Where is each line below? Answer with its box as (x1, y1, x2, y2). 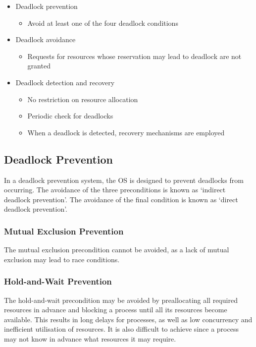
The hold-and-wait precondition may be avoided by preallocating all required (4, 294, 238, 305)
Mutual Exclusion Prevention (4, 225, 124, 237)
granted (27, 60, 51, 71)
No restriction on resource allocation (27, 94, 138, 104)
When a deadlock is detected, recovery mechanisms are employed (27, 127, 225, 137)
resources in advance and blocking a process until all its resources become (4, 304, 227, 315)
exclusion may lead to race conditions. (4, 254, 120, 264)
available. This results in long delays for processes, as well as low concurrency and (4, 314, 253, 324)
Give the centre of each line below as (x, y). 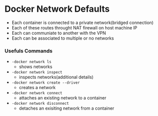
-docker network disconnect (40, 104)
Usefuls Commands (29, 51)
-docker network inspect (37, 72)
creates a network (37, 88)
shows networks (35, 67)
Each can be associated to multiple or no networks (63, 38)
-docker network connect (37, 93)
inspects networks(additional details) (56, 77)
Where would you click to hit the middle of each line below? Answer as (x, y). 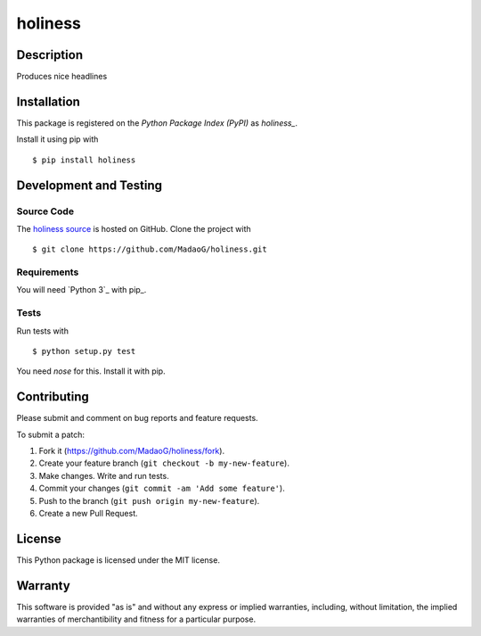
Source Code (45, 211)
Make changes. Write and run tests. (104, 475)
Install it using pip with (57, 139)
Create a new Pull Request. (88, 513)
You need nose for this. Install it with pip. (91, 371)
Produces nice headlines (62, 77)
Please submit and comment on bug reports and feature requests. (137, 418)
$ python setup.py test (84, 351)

§ TO DO
The output should consist only of the lines from the one with "Source Code (45, 211)" through the final line of the records above, exactly.

§ PROBLEM SOLUTION
Source Code (45, 211)
Make changes. Write and run tests. (104, 475)
Install it using pip with (57, 139)
Create a new Pull Request. (88, 513)
You need nose for this. Install it with pip. (91, 371)
Produces nice headlines (62, 77)
Please submit and comment on bug reports and feature requests. (137, 418)
$ python setup.py test (84, 351)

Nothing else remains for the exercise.